Until I see a defense of the Berkley Earth BEST process from the context of Fourier Analysis (Frequency content) and an Information theory, I cannot trust any conclusion BEST reaches on time scales longer than 10 years.

I stated my theoretical objection to the BEST scalpel back on April 2, 2011 in Expect the BEST, plan for the worst.

I believe the fourier domain of the BEST process has received far too little scientific and theoretical attention. From time to time I attempt to focus on the frequency domain of BEST until I see a defense. For instance, this post at Climate Audit, Nov. 1, 2011

I have a fundamental problem with the use of any scalpel and suture technique in the context of determining long term temperature trends. The basis for my objections are based upon Fourier Analysis and information content.
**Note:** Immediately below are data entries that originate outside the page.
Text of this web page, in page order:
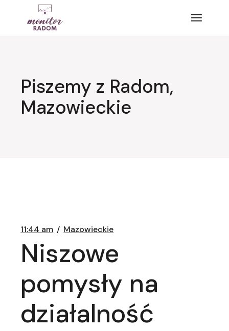
Piszemy z Radom,
Mazowieckie
11:44 am Mazowieckie
Niszowe
pomysły na
działalność

My argument is summarized in these bullet points:

1. The Natural climate and Global Warming (GW) signals are extremely low frequency, less than a cycle per decade.

2. A fundamental theorem of Fourier analysis is
frequency resolution dw/2π Hz = 1/(N*dt) .
where dt is the sample time and
N*dt is the total length of the digitized signal.

3. The GW climate signal, therefore, is found in the very lowest frequencies, low multiples of dw, which can only come from the longest time series.

4. Any scalpel technique destroys the lowest frequencies in the original data.

5. Suture techniques recreate long term digital signals from the short splices.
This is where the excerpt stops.